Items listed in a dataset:
=======
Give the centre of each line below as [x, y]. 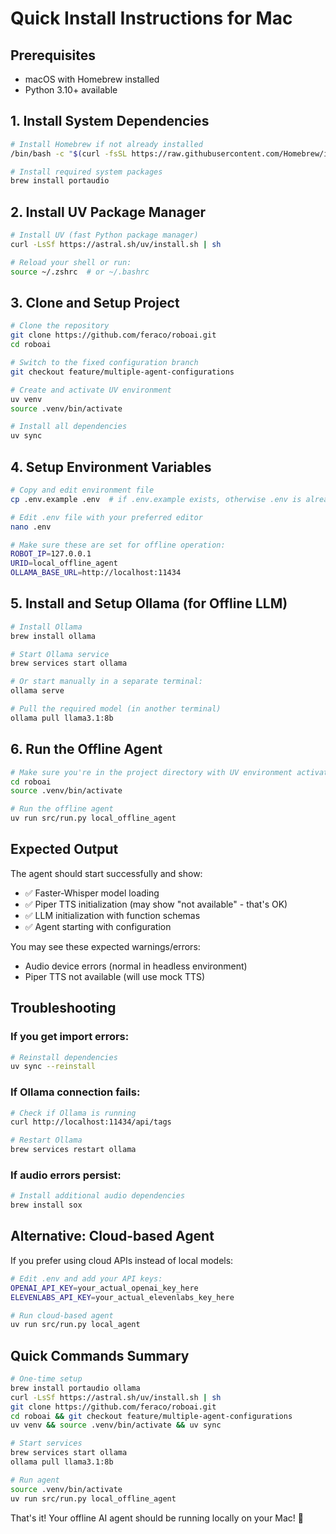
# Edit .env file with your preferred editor [106, 517]
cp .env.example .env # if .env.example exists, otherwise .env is [156, 499]
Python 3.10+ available [71, 90]
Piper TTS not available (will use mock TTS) [115, 976]
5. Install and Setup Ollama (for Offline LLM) [149, 603]
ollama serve [37, 691]
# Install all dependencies [69, 427]
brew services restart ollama [73, 1150]
=======
**Your assignment**
Tally the lines of the data that contain the string "Install" and report the total alone.

**Output for this exercise**
2